EA has motivated a lot of its adherents, which include many students at top universities in the U.S., the U.K., and Europe, to work on both developing AGI and researching A.I. Safety. Perhaps as importantly, it has provided intellectual support to a number of technology investors, who while not necessarily in EA, share many of its beliefs about AGI. These investors include: Elon Musk, who co-founded OpenAI partly for these reasons; Sam Altman, the Silicon Valley big wig who also co-founded OpenAI and currently serves as its CEO; Jann Tallinn, an Estonian billionaire who initially made his fortune with Skype and has devoted much of his philanthropy to existential risk; and Dustin Moskovitz, the Facebook co-founder and billionaire, who is an EA adherent. Moskovitz’s family foundation, Open Philanthropy, has also given substantial grants to A.I. Safety research.

If EA now falls into disrepute, or collapses entirely, as some critics have suggested it will and as some of its adherents fear it might, A.I. Safety research may well suffer with it. Not only could there be a lot less money to spend on this important topic, but disillusionment with EA could dissuade talented students from entering the field.

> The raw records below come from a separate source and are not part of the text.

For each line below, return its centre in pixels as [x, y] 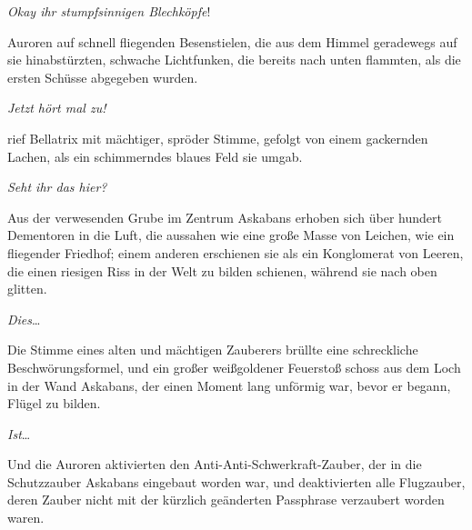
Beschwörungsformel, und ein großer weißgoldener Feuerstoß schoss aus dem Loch [234, 367]
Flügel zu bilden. [54, 403]
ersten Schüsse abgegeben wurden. [103, 77]
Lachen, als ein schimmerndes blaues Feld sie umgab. [155, 156]
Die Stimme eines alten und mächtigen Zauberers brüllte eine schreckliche [213, 350]
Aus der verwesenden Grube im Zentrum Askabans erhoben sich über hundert [225, 217]
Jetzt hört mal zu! [57, 108]
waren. [26, 518]
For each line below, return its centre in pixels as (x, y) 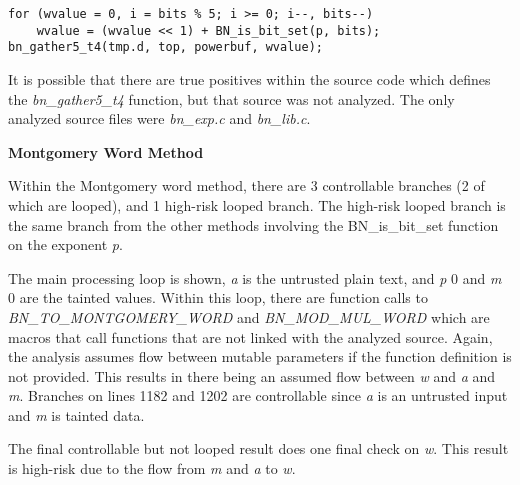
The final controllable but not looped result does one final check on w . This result (258, 448)
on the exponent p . (65, 244)
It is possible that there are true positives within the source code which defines (249, 78)
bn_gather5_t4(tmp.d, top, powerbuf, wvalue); (165, 47)
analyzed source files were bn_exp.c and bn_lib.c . (159, 118)
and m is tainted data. (76, 414)
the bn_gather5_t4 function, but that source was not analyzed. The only (231, 98)
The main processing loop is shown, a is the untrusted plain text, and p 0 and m (255, 277)
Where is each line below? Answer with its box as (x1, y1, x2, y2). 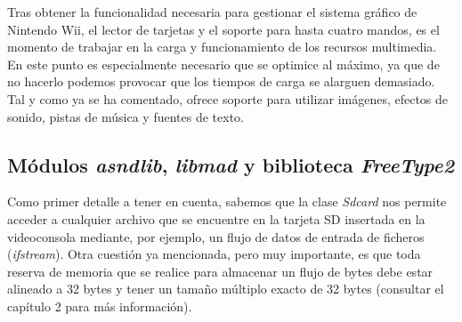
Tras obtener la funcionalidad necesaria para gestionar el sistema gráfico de (7, 3, 417, 20)
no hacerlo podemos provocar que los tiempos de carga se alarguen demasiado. (7, 72, 435, 91)
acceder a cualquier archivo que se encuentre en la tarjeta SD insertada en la (7, 209, 426, 228)
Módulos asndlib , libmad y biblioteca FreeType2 (7, 150, 455, 178)
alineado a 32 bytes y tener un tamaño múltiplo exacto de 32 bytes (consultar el (7, 279, 444, 298)
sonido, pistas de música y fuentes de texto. (7, 107, 244, 125)
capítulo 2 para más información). (7, 296, 192, 315)
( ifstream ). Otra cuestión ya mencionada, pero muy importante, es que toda (7, 245, 421, 263)

To critics of A.I. Safety, which include many in A.I. Ethics field, that is just fine. They would rather have money and talent focused on threats that are here today from existing A.I. systems than to see resources lavished on hypothetical threats from a technology that doesn’t yet exist. I think these A.I. Ethics folks have a point—but only to a point. I am skeptical that AGI of the kind that could imperil civilization is imminent and so would hate to see money spent on A.I. Safety to the exclusion of A.I. Ethics. But again, I am not sure why these two fields have been set in opposition to one another. And I would hate to be wrong about AGI and wake up in a world where AGI did exist and no one had devoted any resources to thinking about how to avoid catastrophe.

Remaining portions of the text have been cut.